If a line in the listing below includes the string "professional", pull it out.

=== Begin Enclosure ===

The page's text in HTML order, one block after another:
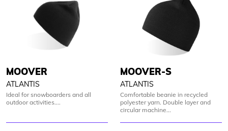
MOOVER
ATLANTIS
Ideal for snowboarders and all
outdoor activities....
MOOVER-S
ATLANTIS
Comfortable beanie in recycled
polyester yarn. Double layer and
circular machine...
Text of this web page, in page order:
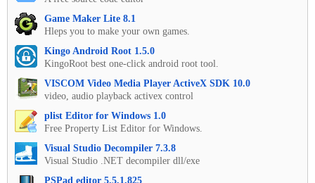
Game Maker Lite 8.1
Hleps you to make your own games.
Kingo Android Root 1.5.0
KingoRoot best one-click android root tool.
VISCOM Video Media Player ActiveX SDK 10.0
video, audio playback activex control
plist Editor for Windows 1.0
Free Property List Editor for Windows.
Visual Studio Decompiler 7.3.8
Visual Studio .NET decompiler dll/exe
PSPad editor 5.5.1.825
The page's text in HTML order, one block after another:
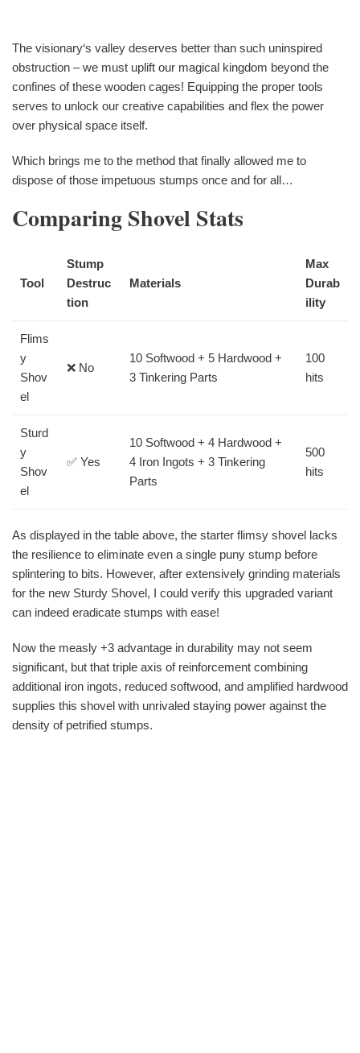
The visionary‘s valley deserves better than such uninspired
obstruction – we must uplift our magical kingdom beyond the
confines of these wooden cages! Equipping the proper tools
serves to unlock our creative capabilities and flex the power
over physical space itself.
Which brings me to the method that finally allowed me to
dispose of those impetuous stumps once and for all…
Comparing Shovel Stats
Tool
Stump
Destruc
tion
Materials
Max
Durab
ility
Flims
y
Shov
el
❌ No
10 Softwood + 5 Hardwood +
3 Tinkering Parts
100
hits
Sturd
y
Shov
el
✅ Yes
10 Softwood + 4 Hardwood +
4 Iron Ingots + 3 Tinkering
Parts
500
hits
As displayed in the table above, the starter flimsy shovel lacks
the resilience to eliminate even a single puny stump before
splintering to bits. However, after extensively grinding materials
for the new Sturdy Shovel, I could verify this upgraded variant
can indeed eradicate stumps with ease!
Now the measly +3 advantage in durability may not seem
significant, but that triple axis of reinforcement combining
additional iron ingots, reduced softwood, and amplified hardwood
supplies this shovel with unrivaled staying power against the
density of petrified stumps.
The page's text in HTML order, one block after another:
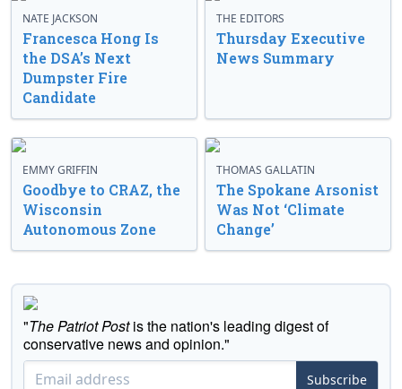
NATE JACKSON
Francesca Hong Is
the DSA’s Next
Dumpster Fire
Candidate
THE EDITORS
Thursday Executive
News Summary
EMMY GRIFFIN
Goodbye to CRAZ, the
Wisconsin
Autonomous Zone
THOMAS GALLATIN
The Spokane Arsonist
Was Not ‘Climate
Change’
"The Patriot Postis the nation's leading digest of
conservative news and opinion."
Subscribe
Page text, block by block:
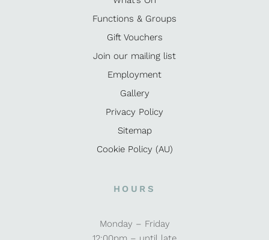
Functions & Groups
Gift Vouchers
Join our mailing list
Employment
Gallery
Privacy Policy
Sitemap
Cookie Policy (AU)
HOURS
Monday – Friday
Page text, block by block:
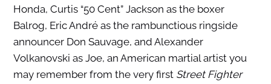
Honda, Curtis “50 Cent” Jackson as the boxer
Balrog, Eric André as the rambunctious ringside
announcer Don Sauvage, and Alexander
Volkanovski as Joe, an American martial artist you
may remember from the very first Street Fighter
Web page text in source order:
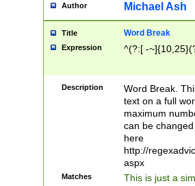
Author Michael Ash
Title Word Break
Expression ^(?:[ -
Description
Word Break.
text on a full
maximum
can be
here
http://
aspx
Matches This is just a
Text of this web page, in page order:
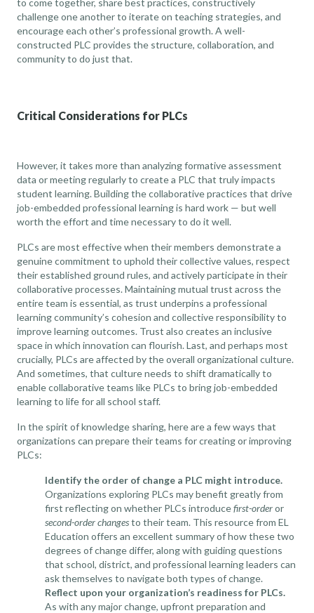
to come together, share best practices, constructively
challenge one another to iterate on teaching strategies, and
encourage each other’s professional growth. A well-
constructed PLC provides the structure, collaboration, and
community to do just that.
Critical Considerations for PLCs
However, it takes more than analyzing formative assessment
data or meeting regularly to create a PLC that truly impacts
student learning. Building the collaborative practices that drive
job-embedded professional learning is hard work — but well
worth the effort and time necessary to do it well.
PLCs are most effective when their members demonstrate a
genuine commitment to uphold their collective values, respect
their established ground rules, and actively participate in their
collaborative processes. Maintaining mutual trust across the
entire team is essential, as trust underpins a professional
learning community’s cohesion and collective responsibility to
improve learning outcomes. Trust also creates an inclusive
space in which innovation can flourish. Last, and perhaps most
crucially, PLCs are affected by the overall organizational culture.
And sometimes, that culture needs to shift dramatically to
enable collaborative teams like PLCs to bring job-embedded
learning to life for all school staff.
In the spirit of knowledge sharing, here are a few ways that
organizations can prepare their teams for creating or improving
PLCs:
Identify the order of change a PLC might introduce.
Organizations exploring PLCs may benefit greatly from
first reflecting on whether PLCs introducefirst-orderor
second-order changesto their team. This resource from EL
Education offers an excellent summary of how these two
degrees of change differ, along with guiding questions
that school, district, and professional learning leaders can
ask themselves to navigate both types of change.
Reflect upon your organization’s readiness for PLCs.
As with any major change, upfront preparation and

=== End Enclosure ===

Exercise result:
encourage each other’s professional growth. A well-
job-embedded professional learning is hard work — but well
entire team is essential, as trust underpins a professional
that school, district, and professional learning leaders can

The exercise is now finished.